_AVAILABLE DATA_:
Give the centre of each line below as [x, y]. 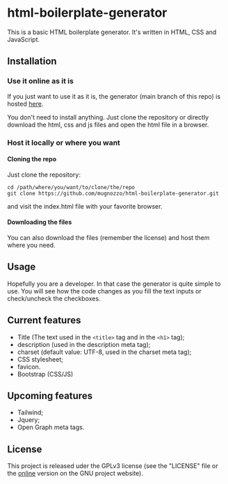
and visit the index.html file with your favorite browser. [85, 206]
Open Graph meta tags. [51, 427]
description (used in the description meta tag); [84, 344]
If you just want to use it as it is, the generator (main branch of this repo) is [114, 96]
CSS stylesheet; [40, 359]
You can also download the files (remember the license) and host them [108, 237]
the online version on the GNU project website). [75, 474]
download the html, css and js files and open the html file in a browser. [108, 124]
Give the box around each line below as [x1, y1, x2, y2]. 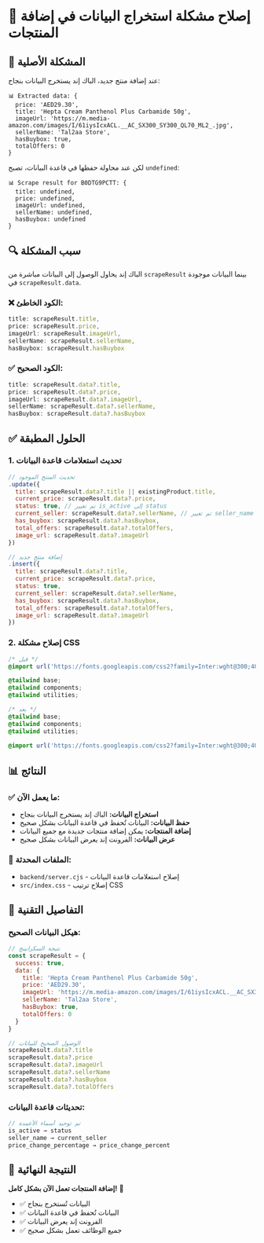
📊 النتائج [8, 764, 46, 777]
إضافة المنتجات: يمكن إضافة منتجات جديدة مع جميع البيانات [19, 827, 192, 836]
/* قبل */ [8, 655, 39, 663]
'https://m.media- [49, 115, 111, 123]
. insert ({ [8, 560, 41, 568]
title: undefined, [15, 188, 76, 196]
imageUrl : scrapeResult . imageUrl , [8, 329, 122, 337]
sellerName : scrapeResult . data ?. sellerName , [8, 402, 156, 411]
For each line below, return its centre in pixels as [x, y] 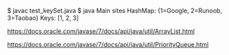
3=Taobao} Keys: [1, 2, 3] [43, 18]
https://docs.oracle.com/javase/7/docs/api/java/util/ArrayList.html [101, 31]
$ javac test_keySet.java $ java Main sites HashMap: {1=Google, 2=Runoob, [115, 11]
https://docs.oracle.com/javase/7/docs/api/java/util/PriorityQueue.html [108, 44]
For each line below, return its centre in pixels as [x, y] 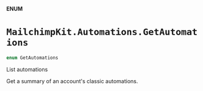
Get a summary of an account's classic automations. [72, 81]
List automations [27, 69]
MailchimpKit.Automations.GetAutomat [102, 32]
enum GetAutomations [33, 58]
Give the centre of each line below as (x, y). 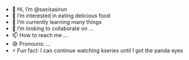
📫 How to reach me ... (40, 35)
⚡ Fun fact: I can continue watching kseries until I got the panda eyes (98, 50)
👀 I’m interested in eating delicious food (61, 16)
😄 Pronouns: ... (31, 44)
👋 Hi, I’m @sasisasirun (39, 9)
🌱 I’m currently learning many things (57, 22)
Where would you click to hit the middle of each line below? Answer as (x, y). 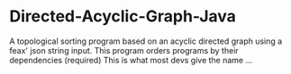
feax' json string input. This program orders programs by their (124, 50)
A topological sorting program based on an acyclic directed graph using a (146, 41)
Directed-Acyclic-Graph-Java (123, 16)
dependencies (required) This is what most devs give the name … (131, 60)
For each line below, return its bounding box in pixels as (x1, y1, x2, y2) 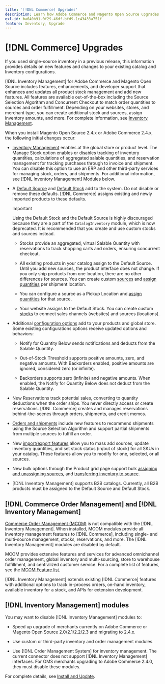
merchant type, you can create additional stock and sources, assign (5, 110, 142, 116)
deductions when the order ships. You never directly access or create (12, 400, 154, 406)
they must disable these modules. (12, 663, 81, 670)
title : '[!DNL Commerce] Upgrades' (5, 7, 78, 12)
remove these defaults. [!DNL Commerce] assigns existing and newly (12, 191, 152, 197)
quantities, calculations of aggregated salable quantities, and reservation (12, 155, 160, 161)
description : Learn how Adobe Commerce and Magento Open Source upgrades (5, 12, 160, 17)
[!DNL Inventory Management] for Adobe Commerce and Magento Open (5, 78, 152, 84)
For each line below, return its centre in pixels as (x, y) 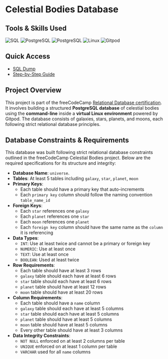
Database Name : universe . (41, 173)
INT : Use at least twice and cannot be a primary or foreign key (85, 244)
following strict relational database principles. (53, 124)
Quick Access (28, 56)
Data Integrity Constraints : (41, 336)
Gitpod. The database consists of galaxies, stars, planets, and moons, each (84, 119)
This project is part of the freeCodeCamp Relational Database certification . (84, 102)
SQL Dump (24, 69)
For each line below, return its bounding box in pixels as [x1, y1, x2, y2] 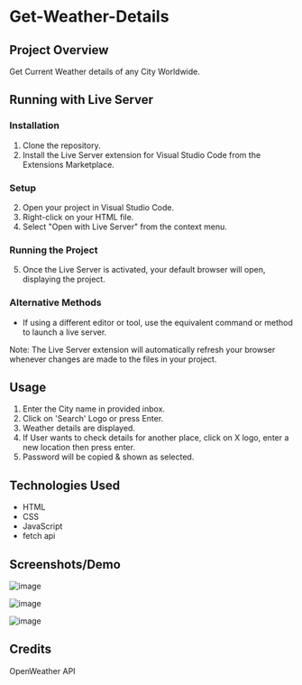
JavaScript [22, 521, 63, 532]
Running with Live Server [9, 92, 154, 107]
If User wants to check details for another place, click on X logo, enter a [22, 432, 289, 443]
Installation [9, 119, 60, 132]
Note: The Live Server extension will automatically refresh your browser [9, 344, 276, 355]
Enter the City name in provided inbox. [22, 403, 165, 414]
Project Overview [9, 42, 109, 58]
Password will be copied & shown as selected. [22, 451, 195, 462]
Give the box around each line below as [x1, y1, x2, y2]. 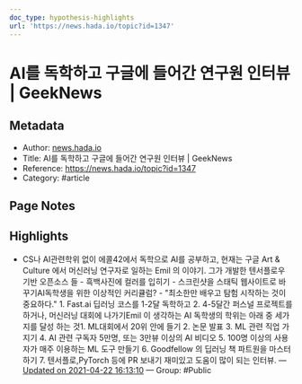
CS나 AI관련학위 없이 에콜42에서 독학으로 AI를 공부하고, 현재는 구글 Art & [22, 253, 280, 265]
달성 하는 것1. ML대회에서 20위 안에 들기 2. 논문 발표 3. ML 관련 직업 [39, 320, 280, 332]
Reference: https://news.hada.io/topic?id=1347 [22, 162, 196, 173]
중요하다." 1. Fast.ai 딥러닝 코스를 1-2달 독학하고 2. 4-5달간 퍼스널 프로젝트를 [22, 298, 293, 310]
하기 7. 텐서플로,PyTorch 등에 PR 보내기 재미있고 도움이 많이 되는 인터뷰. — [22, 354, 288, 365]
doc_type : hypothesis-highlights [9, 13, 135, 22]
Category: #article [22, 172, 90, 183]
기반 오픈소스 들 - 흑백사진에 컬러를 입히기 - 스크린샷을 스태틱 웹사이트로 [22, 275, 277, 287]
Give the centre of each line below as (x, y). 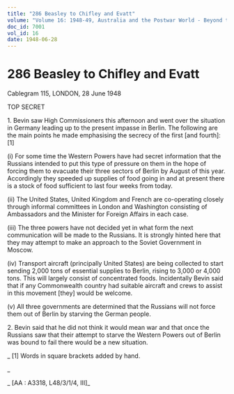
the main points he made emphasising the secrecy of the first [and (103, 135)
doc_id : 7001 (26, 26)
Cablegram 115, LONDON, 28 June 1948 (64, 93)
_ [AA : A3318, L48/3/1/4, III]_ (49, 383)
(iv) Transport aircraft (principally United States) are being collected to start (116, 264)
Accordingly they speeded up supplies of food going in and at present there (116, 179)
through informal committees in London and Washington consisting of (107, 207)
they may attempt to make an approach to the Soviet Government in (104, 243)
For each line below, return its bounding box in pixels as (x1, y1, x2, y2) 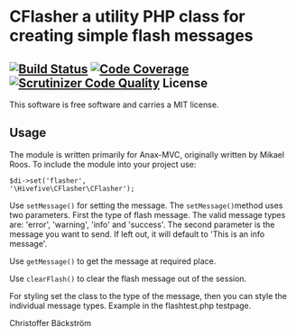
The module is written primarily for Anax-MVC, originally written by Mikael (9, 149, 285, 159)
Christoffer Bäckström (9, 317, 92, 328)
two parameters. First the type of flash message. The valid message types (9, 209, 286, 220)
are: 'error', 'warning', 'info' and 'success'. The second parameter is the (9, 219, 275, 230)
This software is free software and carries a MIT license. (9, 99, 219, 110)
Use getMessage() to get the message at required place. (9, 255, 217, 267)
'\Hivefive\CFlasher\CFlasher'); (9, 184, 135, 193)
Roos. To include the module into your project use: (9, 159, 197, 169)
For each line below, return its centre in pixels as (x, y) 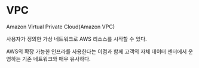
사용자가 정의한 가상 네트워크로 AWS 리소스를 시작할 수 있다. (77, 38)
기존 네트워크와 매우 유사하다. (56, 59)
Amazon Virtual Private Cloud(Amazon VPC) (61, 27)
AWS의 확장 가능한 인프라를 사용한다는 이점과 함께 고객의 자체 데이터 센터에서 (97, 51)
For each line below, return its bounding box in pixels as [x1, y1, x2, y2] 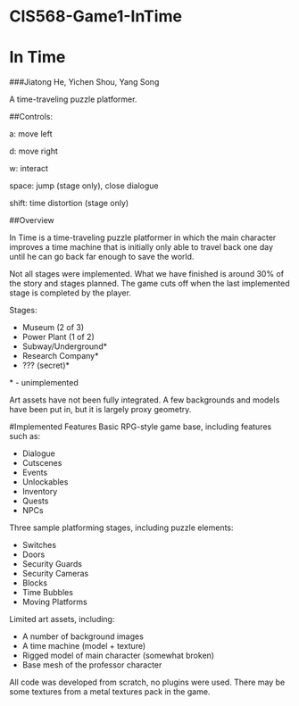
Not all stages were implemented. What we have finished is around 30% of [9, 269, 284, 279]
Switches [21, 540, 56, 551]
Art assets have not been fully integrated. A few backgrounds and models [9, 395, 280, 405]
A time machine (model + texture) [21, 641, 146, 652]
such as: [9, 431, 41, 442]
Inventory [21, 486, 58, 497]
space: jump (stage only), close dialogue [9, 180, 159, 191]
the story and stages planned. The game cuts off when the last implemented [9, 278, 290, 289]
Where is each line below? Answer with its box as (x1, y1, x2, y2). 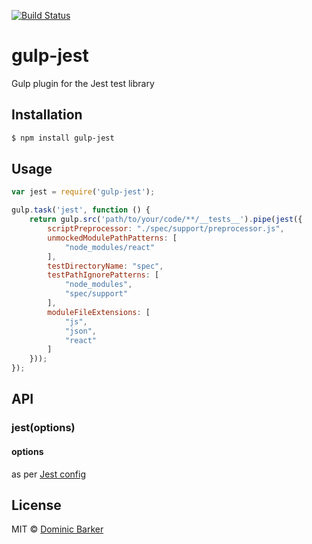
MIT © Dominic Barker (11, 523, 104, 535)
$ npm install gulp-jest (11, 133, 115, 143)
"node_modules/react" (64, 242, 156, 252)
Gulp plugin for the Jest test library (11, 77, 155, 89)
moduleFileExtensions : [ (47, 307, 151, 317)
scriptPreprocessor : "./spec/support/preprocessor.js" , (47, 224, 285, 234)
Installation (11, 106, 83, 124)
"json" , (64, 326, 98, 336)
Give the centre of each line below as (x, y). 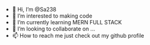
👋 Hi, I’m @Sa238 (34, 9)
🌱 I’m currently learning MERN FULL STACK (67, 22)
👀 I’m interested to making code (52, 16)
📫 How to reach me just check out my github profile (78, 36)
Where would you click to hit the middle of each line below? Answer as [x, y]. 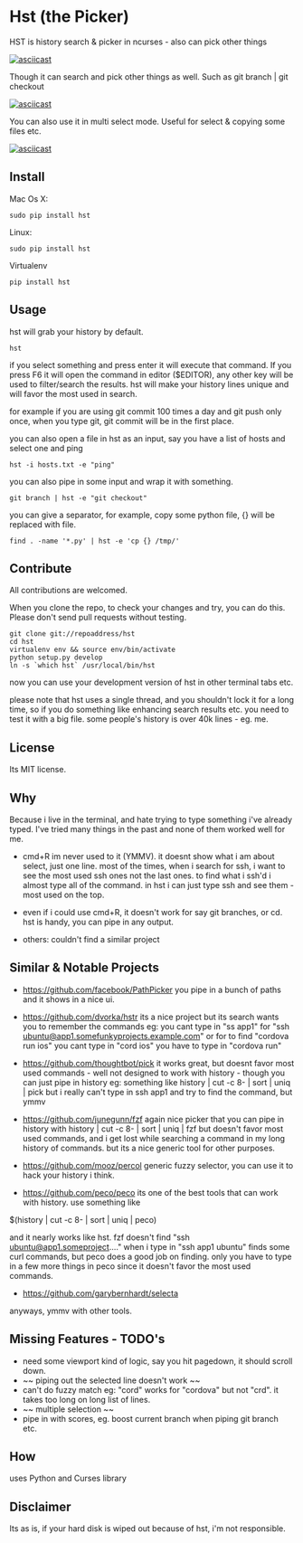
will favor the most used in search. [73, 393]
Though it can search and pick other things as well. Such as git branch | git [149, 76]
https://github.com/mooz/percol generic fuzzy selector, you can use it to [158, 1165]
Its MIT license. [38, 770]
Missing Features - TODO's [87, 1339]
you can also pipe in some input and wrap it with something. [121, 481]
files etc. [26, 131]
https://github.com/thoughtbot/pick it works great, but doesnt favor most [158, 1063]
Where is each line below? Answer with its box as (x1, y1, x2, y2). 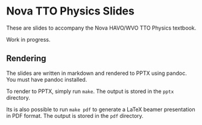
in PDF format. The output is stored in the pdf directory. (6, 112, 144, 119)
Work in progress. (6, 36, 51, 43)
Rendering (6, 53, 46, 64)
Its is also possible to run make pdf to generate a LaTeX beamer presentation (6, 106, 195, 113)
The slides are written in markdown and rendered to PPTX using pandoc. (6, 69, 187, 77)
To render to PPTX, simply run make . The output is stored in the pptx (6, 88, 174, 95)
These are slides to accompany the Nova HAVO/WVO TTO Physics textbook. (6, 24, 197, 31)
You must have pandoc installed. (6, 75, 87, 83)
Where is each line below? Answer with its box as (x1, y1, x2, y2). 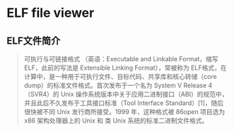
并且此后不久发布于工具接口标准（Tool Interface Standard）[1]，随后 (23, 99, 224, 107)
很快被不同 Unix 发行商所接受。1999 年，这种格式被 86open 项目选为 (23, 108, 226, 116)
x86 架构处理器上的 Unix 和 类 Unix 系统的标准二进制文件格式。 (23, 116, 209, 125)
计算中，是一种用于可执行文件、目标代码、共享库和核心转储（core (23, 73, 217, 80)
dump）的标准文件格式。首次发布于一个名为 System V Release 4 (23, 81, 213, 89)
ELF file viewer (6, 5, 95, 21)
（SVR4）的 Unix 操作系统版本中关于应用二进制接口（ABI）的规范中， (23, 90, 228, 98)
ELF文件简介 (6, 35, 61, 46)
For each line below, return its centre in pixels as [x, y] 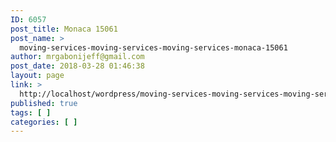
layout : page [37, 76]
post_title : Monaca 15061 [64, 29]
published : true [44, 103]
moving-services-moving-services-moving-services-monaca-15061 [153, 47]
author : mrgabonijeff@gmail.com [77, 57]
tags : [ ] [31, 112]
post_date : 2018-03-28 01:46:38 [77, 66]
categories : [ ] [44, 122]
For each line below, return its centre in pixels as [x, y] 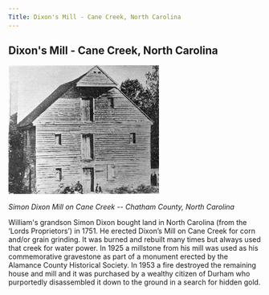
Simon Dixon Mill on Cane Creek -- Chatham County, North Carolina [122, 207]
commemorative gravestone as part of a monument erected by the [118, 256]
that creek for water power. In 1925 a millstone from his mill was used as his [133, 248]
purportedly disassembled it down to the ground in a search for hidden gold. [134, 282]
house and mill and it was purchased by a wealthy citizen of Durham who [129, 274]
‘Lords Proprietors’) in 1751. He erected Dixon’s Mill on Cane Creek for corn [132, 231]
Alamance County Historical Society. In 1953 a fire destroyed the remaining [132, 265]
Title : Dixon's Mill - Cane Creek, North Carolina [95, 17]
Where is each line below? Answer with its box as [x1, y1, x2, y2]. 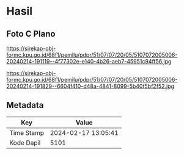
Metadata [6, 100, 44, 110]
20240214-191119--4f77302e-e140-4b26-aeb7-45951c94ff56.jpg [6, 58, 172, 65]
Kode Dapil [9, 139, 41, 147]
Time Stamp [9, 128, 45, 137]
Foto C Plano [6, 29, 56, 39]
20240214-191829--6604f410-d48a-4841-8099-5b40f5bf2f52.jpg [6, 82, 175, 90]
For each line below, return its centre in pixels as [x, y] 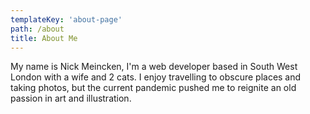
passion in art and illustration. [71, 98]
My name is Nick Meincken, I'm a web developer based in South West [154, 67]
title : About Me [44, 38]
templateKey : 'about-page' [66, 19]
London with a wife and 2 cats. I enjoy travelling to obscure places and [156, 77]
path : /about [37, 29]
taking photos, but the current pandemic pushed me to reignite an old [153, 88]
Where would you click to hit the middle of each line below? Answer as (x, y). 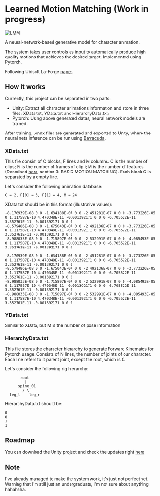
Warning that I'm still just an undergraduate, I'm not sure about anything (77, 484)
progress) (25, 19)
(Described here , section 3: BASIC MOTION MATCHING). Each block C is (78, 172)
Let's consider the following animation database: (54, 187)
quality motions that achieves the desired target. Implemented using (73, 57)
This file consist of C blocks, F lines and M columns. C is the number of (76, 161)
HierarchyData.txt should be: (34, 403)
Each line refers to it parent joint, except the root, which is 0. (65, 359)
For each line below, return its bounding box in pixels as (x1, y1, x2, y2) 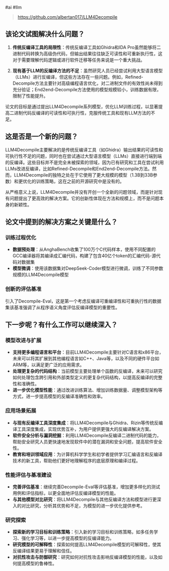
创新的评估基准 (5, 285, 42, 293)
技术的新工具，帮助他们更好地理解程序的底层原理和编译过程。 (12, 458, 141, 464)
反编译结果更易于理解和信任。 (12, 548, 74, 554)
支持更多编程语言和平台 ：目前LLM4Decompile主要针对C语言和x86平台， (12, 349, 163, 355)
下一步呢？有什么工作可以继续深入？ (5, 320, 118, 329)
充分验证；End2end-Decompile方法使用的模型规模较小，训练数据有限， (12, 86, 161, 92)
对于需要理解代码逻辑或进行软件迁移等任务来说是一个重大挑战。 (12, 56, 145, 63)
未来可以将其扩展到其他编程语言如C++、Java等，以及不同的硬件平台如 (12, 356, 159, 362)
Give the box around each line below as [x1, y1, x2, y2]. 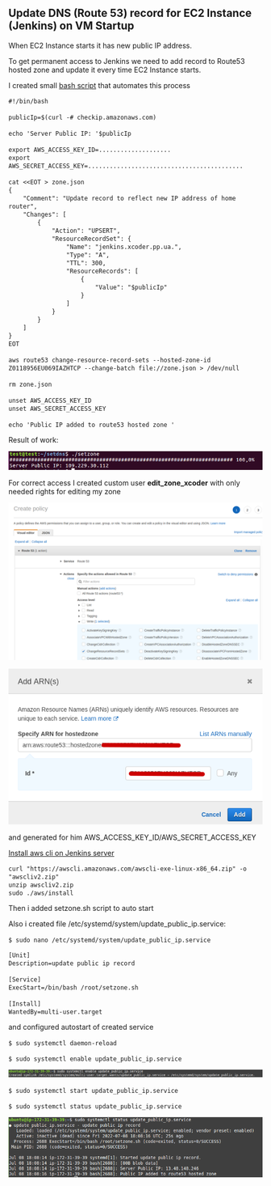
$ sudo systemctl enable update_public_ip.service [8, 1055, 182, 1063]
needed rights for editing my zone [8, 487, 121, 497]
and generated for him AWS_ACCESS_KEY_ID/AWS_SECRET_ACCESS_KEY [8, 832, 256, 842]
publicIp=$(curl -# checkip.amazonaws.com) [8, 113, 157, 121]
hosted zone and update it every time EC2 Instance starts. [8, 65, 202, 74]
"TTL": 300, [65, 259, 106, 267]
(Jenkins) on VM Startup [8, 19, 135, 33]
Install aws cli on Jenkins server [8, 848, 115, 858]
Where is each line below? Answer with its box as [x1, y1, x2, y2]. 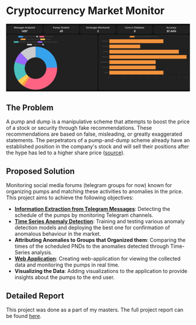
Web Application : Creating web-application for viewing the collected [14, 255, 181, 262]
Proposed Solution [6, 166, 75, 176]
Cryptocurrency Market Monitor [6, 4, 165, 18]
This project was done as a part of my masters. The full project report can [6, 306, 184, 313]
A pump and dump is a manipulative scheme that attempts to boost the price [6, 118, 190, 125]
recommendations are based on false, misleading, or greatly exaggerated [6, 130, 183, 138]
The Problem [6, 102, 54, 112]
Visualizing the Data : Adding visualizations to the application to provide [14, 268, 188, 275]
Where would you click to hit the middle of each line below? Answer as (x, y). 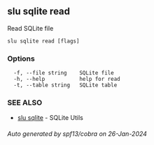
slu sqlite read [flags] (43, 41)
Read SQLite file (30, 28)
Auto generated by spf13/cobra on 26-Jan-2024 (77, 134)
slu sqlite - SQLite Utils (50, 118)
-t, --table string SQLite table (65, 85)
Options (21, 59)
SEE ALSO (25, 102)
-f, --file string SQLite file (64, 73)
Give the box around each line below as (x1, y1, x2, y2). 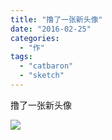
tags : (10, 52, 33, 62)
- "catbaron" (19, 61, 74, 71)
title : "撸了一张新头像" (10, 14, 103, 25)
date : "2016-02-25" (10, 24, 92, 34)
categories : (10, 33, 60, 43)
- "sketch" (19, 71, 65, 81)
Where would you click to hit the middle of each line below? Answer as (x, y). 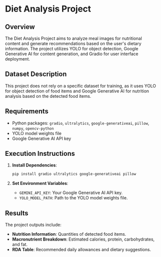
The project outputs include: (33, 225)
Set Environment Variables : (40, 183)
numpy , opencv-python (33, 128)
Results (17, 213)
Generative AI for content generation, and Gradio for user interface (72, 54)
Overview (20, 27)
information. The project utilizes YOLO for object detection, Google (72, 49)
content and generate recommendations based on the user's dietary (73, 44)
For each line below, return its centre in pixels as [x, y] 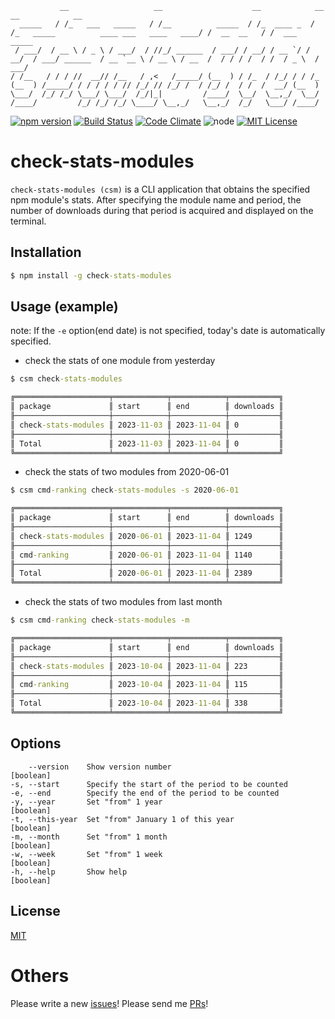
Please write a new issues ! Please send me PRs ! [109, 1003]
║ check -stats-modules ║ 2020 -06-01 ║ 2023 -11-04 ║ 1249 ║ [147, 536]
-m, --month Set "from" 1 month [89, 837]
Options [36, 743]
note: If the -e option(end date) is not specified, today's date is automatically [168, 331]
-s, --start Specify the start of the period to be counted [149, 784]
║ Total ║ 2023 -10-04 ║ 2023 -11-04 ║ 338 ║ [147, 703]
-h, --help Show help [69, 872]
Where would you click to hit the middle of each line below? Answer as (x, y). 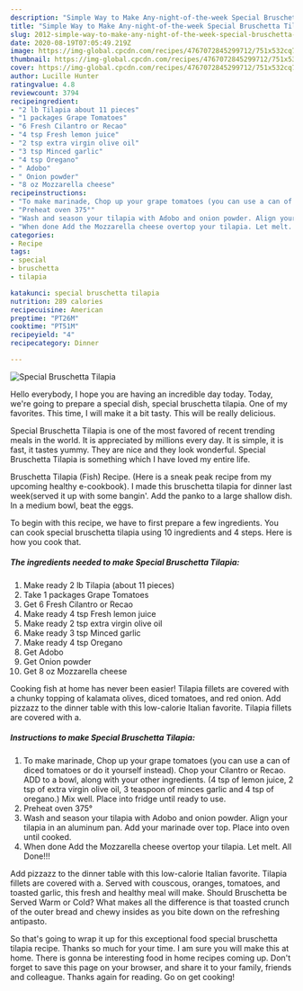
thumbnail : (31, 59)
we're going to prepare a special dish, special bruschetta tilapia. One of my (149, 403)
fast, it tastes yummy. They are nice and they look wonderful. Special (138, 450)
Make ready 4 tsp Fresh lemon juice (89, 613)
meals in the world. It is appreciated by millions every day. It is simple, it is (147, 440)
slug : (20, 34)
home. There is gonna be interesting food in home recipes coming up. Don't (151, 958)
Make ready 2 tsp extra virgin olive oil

_WORK INSTRUCTION_:
Lines from the start of the material through the line containing "List automations [27, 69]" are to be restated word for word; no picture may be included.

_RESPONSE_:
Give the centre of each line below as [x, y]. 
and visit the index.html file with your favorite browser. [85, 206]
Open Graph meta tags. [51, 427]
description (used in the description meta tag); [84, 344]
If you just want to use it as it is, the generator (main branch of this repo) is [114, 96]
CSS stylesheet; [40, 359]
You can also download the files (remember the license) and host them [108, 237]
the online version on the GNU project website). [75, 474]
download the html, css and js files and open the html file in a browser. [108, 124]
Give the box around each line below as [x1, y1, x2, y2]. 
📊 النتائج [8, 764, 46, 777]
إضافة المنتجات: يمكن إضافة منتجات جديدة مع جميع البيانات [19, 827, 192, 836]
/* قبل */ [8, 655, 39, 663]
'https://m.media- [49, 115, 111, 123]
. insert ({ [8, 560, 41, 568]
title: undefined, [15, 188, 76, 196]
imageUrl : scrapeResult . imageUrl , [8, 329, 122, 337]
sellerName : scrapeResult . data ?. sellerName , [8, 402, 156, 411]
For each line below, return its centre in pixels as [x, y] 
3=Taobao} Keys: [1, 2, 3] [43, 18]
https://docs.oracle.com/javase/7/docs/api/java/util/ArrayList.html [101, 31]
$ javac test_keySet.java $ java Main sites HashMap: {1=Google, 2=Runoob, [115, 11]
https://docs.oracle.com/javase/7/docs/api/java/util/PriorityQueue.html [108, 44]
For each line below, return its centre in pixels as [x, y] 
Get a summary of an account's classic automations. [72, 81]
List automations [27, 69]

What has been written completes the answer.